==== Data provided

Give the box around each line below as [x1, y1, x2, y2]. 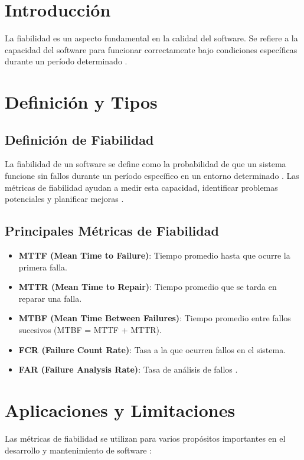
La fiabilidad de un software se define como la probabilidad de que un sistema [5, 158, 286, 170]
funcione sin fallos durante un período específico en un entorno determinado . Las [5, 169, 299, 182]
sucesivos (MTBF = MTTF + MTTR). [18, 324, 162, 336]
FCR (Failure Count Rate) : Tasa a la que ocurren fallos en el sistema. [18, 343, 286, 355]
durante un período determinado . [5, 55, 128, 67]
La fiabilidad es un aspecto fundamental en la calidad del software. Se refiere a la [5, 32, 298, 44]
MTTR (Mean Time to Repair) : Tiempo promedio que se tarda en [18, 280, 277, 293]
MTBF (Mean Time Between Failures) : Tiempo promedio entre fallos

========

■ Problem requirements
An exact copy of the material is required, minus the pictures.

■ Result for this task
Give the box around each line below as [x1, y1, x2, y2]. 
La fiabilidad de un software se define como la probabilidad de que un sistema [5, 158, 286, 170]
funcione sin fallos durante un período específico en un entorno determinado . Las [5, 169, 299, 182]
sucesivos (MTBF = MTTF + MTTR). [18, 324, 162, 336]
FCR (Failure Count Rate) : Tasa a la que ocurren fallos en el sistema. [18, 343, 286, 355]
durante un período determinado . [5, 55, 128, 67]
La fiabilidad es un aspecto fundamental en la calidad del software. Se refiere a la [5, 32, 298, 44]
MTTR (Mean Time to Repair) : Tiempo promedio que se tarda en [18, 280, 277, 293]
MTBF (Mean Time Between Failures) : Tiempo promedio entre fallos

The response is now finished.